Materials provided START

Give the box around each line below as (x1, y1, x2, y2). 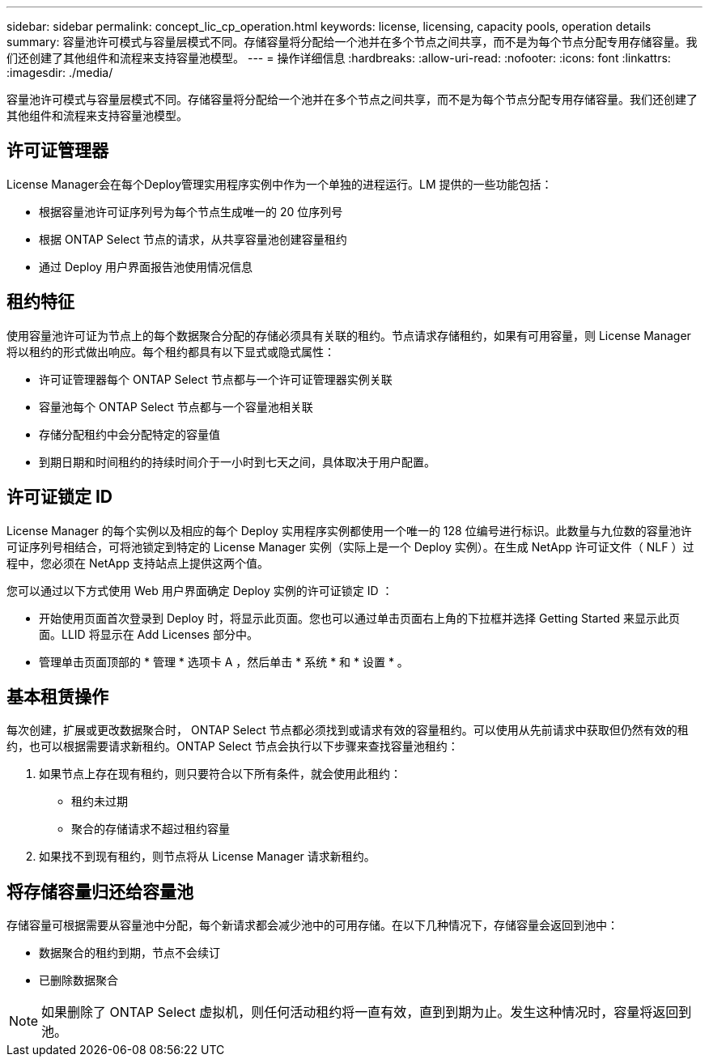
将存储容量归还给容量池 (6, 881, 193, 902)
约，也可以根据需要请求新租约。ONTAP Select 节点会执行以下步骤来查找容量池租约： (6, 739, 459, 754)
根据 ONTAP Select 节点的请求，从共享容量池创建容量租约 (39, 232, 347, 246)
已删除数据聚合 (39, 973, 118, 988)
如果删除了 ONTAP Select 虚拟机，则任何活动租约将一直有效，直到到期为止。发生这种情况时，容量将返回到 (41, 1004, 692, 1021)
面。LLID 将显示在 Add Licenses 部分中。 (39, 627, 258, 641)
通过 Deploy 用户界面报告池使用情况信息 (39, 259, 253, 274)
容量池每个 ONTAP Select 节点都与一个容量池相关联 (39, 399, 313, 414)
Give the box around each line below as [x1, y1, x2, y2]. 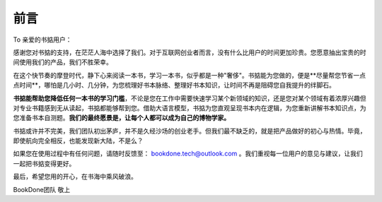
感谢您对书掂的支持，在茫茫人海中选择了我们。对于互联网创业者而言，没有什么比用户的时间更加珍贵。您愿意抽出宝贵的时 [13, 48, 366, 57]
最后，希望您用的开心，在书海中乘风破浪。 [13, 172, 137, 181]
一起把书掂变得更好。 [13, 159, 76, 167]
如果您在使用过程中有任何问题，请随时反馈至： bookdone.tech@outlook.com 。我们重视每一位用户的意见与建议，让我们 [13, 149, 364, 158]
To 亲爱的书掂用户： [13, 35, 72, 44]
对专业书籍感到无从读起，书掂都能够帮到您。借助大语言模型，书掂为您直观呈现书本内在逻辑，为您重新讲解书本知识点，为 [13, 103, 366, 112]
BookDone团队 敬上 [13, 185, 71, 194]
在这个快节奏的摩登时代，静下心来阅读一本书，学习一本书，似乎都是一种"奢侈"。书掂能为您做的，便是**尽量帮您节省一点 [13, 71, 366, 79]
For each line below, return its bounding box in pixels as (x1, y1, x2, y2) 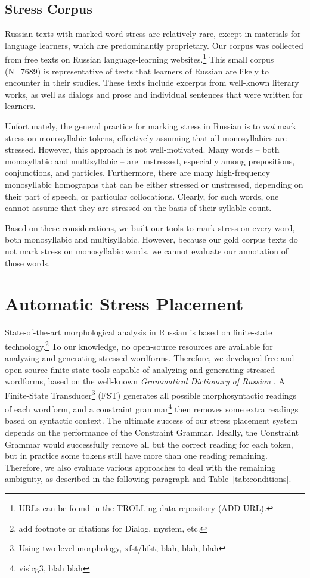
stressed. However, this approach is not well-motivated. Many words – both (5, 143, 280, 156)
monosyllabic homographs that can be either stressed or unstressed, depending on (5, 178, 303, 190)
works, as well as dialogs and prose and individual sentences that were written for (5, 88, 303, 100)
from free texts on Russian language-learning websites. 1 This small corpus (5, 51, 274, 66)
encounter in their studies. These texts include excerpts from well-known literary (5, 76, 299, 89)
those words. (5, 256, 51, 269)
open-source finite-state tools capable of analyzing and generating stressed (5, 363, 275, 375)
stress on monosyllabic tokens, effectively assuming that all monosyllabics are (5, 131, 287, 144)
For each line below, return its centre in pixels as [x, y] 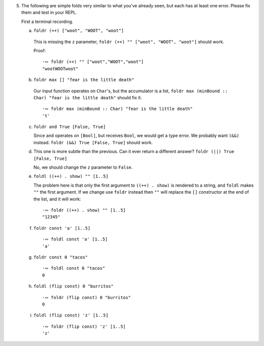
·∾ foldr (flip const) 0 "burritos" [87, 297]
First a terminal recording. [47, 22]
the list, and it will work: [57, 199]
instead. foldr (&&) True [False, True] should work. [93, 142]
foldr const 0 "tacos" [61, 257]
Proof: [40, 50]
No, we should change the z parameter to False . [83, 167]
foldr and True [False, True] [70, 127]
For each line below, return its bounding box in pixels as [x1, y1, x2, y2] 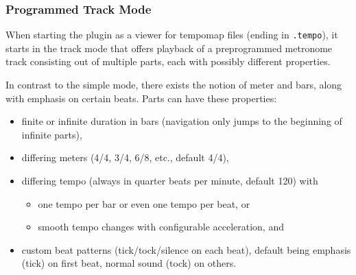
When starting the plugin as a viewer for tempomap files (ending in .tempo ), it [5, 27, 338, 42]
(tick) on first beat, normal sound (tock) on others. [21, 256, 237, 270]
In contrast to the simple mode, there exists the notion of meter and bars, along [5, 77, 342, 92]
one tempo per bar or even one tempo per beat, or [38, 196, 250, 211]
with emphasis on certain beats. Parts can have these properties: [5, 91, 277, 105]
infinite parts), [21, 127, 82, 141]
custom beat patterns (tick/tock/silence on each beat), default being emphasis [21, 242, 351, 256]
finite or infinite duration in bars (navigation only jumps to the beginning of [21, 114, 342, 128]
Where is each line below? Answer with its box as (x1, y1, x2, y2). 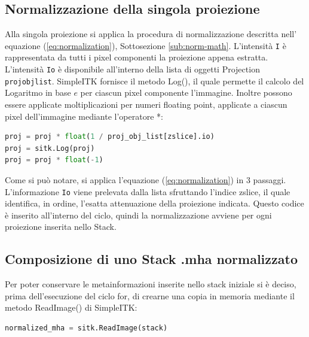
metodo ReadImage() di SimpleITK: (5, 301, 137, 314)
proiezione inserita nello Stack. (5, 220, 117, 233)
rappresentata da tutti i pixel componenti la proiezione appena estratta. (5, 51, 268, 63)
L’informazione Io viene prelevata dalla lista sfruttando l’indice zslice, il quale (5, 185, 290, 198)
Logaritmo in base (5, 86, 71, 99)
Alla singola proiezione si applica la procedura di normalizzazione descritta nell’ (5, 28, 297, 40)
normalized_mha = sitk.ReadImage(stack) (5, 323, 168, 332)
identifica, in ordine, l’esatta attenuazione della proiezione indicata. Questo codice (5, 197, 304, 210)
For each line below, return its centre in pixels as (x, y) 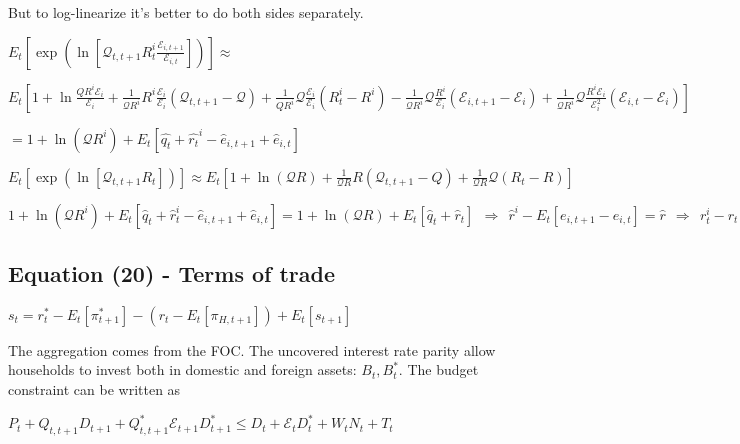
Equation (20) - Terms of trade (172, 272)
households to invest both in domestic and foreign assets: (182, 369)
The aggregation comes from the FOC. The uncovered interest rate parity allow (252, 349)
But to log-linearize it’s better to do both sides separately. (186, 12)
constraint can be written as (94, 388)
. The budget (438, 369)
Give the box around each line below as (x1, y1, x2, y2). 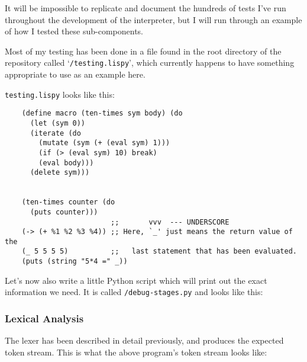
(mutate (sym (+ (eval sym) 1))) (38, 139, 170, 148)
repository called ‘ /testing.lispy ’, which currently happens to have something (5, 56, 295, 69)
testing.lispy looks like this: (5, 88, 115, 100)
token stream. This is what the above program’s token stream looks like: (5, 345, 267, 358)
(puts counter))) (30, 207, 98, 216)
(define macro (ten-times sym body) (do (21, 109, 183, 118)
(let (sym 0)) (30, 118, 86, 127)
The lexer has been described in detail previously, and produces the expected (5, 334, 284, 347)
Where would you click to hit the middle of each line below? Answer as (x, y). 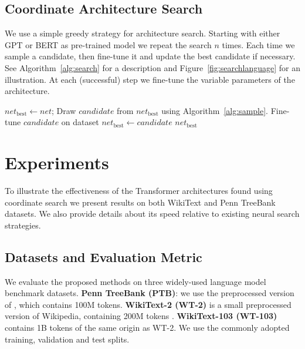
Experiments (57, 162)
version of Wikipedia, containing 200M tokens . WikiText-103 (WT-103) (141, 316)
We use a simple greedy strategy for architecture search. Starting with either (143, 33)
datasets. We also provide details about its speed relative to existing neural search (152, 214)
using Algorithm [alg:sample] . (215, 110)
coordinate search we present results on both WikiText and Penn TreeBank (140, 202)
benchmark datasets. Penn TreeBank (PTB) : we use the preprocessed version (150, 293)
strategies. (23, 225)
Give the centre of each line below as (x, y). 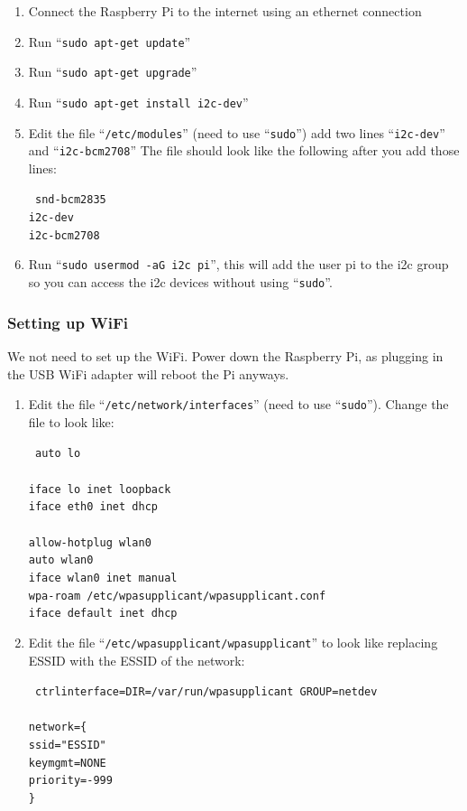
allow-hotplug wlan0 (90, 542)
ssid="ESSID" (67, 745)
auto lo (58, 454)
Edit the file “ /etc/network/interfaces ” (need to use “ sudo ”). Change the (238, 404)
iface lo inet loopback (100, 489)
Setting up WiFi (68, 322)
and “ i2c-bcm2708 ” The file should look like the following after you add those (244, 150)
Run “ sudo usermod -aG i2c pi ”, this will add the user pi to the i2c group (238, 264)
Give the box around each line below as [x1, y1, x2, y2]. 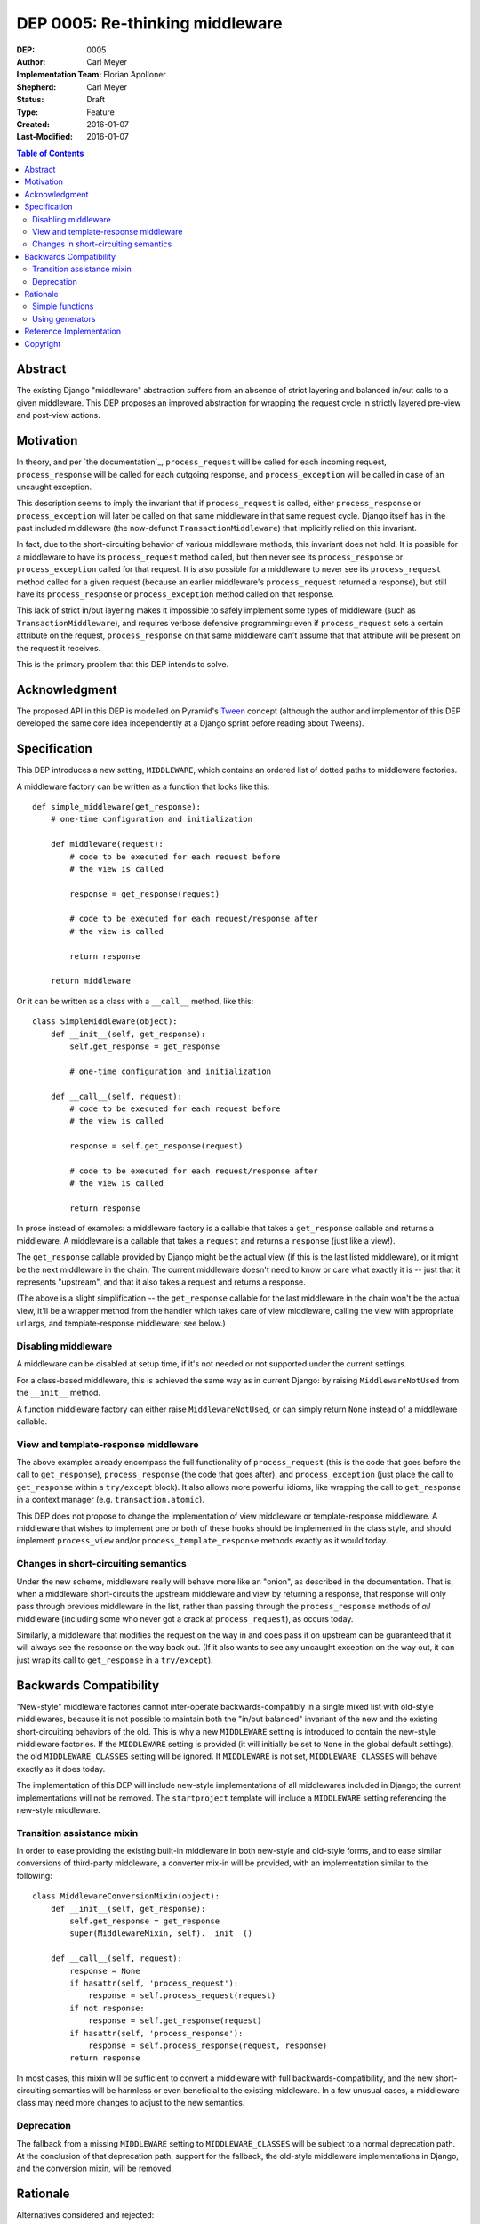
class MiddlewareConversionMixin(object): [32, 1891, 220, 1901]
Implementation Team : [16, 69, 102, 80]
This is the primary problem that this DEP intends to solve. [16, 658, 229, 669]
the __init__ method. [16, 1388, 101, 1398]
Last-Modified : [16, 132, 73, 142]
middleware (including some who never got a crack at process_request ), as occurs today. [16, 1613, 354, 1624]
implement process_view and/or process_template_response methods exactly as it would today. [16, 1535, 388, 1546]
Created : [16, 118, 51, 129]
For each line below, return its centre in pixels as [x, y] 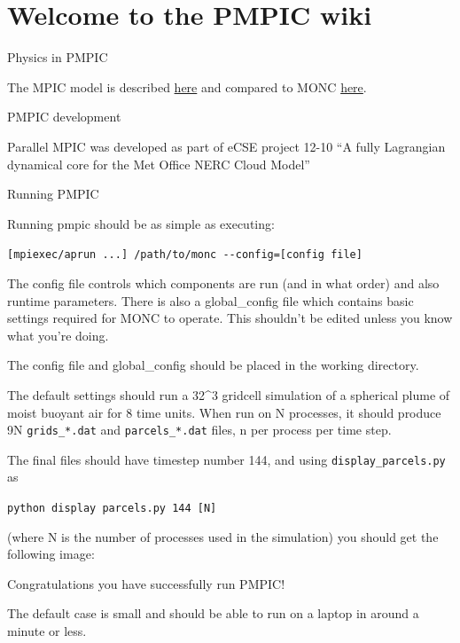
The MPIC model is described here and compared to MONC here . [187, 86]
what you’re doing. [58, 335]
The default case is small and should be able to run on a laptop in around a [213, 613]
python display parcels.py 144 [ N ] [112, 508]
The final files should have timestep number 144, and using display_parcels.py [226, 459]
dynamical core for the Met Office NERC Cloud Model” [159, 164]
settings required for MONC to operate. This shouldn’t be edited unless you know [230, 318]
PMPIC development [64, 117]
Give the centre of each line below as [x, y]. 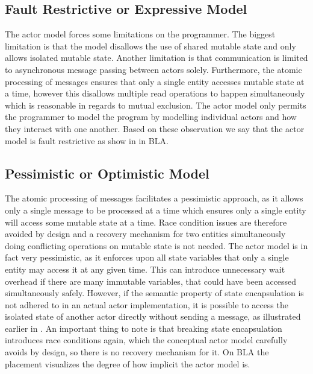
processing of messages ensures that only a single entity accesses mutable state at [155, 81]
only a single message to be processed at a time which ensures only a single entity [156, 210]
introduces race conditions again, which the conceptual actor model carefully [146, 340]
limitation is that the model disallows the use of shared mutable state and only [150, 46]
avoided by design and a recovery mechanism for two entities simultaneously [145, 234]
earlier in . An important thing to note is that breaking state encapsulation [144, 328]
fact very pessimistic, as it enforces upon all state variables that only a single [147, 257]
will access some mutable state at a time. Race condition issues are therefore [146, 222]
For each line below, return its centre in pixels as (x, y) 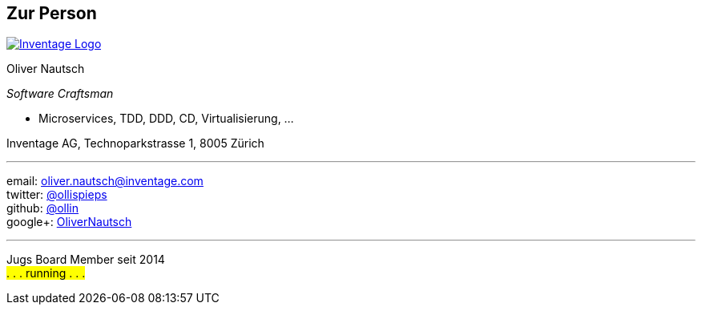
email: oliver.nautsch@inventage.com (105, 181)
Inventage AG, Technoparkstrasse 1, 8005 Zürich (135, 143)
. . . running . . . (46, 273)
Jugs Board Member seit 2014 (86, 260)
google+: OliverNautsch (69, 222)
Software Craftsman (60, 94)
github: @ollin (43, 208)
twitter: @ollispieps (57, 195)
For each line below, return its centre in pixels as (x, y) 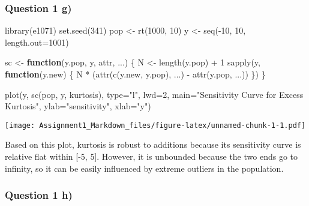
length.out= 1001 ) (37, 42)
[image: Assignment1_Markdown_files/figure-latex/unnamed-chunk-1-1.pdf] (155, 125)
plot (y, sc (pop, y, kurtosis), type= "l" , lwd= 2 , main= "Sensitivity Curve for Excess (154, 94)
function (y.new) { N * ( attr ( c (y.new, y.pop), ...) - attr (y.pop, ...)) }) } (135, 74)
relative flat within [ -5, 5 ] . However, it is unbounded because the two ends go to (151, 156)
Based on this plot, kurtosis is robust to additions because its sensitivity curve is (153, 144)
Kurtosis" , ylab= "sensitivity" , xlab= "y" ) (78, 106)
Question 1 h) (39, 195)
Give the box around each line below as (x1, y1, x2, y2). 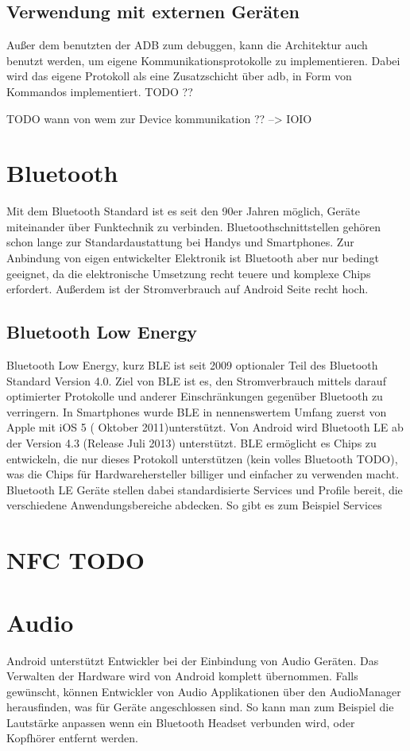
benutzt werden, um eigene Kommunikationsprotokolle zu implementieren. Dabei (6, 52, 400, 68)
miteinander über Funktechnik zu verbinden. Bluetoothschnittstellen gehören (6, 218, 381, 234)
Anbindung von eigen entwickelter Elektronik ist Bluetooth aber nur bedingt (6, 250, 379, 266)
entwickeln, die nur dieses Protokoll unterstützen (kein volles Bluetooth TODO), (6, 450, 398, 466)
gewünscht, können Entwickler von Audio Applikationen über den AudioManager (6, 683, 401, 699)
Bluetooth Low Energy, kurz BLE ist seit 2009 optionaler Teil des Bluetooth (6, 357, 378, 374)
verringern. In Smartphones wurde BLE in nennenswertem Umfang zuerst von (6, 403, 387, 420)
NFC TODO (6, 544, 145, 576)
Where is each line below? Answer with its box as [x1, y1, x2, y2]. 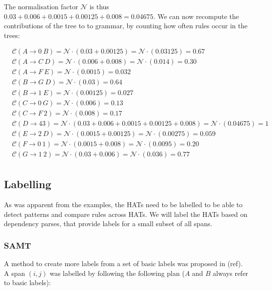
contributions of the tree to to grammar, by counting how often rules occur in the [4, 20, 248, 31]
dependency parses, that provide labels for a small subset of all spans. [4, 218, 213, 229]
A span [4, 268, 25, 278]
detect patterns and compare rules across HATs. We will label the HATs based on [4, 209, 248, 219]
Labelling [4, 176, 52, 192]
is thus [89, 1, 109, 11]
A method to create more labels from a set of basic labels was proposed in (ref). [4, 258, 243, 268]
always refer [213, 268, 249, 278]
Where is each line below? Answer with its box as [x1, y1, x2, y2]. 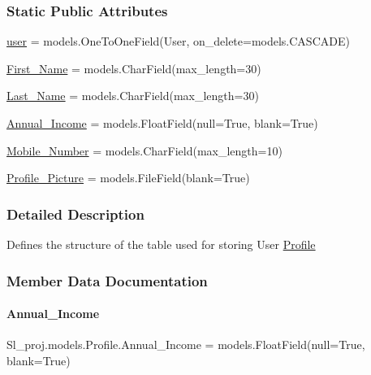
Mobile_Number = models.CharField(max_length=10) [6, 142, 283, 159]
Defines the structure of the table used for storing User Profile [6, 236, 316, 252]
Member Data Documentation [6, 270, 208, 290]
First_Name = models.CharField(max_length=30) [6, 59, 261, 76]
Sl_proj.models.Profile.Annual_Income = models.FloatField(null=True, [6, 336, 365, 353]
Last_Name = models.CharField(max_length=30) [6, 87, 259, 104]
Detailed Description [6, 203, 145, 224]
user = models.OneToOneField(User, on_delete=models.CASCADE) [6, 33, 350, 50]
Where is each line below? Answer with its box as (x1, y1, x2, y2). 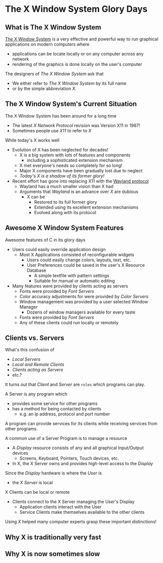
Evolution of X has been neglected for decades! (12, 147, 109, 153)
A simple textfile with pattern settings (34, 272, 109, 279)
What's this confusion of (5, 347, 55, 353)
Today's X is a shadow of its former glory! (19, 173, 105, 179)
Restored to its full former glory (34, 199, 97, 205)
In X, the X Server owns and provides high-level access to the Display (12, 461, 153, 467)
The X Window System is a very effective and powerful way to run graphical (5, 36, 159, 42)
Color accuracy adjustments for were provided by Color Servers (19, 293, 149, 299)
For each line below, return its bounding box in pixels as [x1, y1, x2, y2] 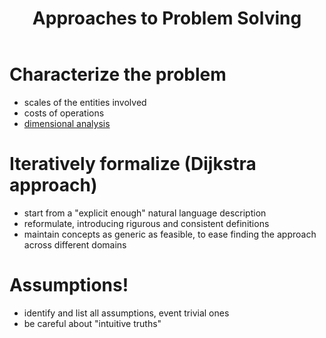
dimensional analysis [23, 117, 111, 129]
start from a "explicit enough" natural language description [23, 207, 267, 219]
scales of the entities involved [23, 96, 147, 108]
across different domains [23, 238, 127, 251]
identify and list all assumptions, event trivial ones [23, 307, 230, 319]
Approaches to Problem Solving [32, 7, 302, 30]
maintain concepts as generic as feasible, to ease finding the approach [23, 228, 317, 240]
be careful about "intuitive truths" [23, 317, 162, 329]
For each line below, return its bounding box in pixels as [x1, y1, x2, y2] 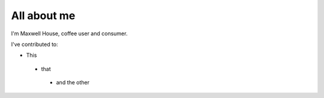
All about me [11, 9, 76, 22]
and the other [56, 79, 90, 86]
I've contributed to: [11, 41, 58, 48]
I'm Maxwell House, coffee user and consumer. [11, 30, 128, 37]
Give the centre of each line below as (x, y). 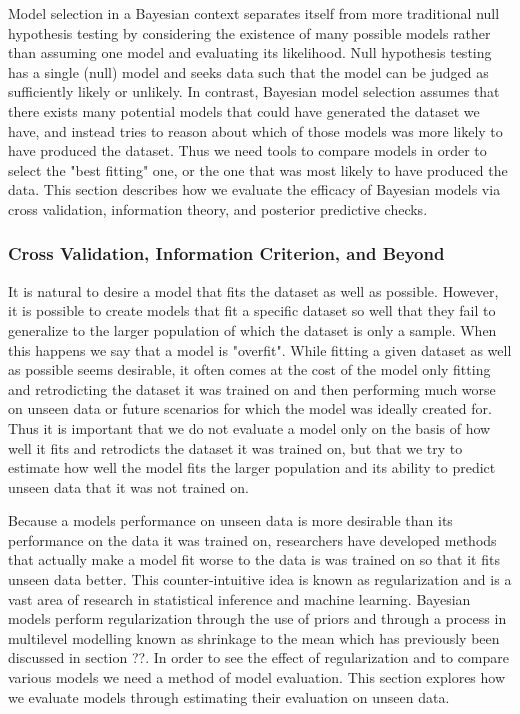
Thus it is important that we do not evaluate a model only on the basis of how (249, 427)
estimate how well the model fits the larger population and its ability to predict (252, 467)
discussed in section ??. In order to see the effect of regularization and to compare (259, 657)
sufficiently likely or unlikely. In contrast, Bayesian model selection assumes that (254, 91)
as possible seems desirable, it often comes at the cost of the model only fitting (249, 369)
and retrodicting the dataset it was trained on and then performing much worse (252, 388)
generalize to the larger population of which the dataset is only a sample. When (252, 329)
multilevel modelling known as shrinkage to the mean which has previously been (254, 637)

Materials provided END

Reproduce the records above from their first line to the line bearing "BookDone团队 敬上 [13, 185, 71, 194]", both ends included, leaving every picture out.

Give the box around each line below as (x1, y1, x2, y2). 
将存储容量归还给容量池 (6, 881, 193, 902)
约，也可以根据需要请求新租约。ONTAP Select 节点会执行以下步骤来查找容量池租约： (6, 739, 459, 754)
根据 ONTAP Select 节点的请求，从共享容量池创建容量租约 (39, 232, 347, 246)
已删除数据聚合 (39, 973, 118, 988)
如果删除了 ONTAP Select 虚拟机，则任何活动租约将一直有效，直到到期为止。发生这种情况时，容量将返回到 (41, 1004, 692, 1021)
面。LLID 将显示在 Add Licenses 部分中。 (39, 627, 258, 641)
通过 Deploy 用户界面报告池使用情况信息 (39, 259, 253, 274)
容量池每个 ONTAP Select 节点都与一个容量池相关联 (39, 399, 313, 414)
Give the box around each line below as [x1, y1, x2, y2]. 
感谢您对书掂的支持，在茫茫人海中选择了我们。对于互联网创业者而言，没有什么比用户的时间更加珍贵。您愿意抽出宝贵的时 [13, 48, 366, 57]
最后，希望您用的开心，在书海中乘风破浪。 [13, 172, 137, 181]
一起把书掂变得更好。 [13, 159, 76, 167]
如果您在使用过程中有任何问题，请随时反馈至： bookdone.tech@outlook.com 。我们重视每一位用户的意见与建议，让我们 [13, 149, 364, 158]
To 亲爱的书掂用户： [13, 35, 72, 44]
对专业书籍感到无从读起，书掂都能够帮到您。借助大语言模型，书掂为您直观呈现书本内在逻辑，为您重新讲解书本知识点，为 [13, 103, 366, 112]
BookDone团队 敬上 [13, 185, 71, 194]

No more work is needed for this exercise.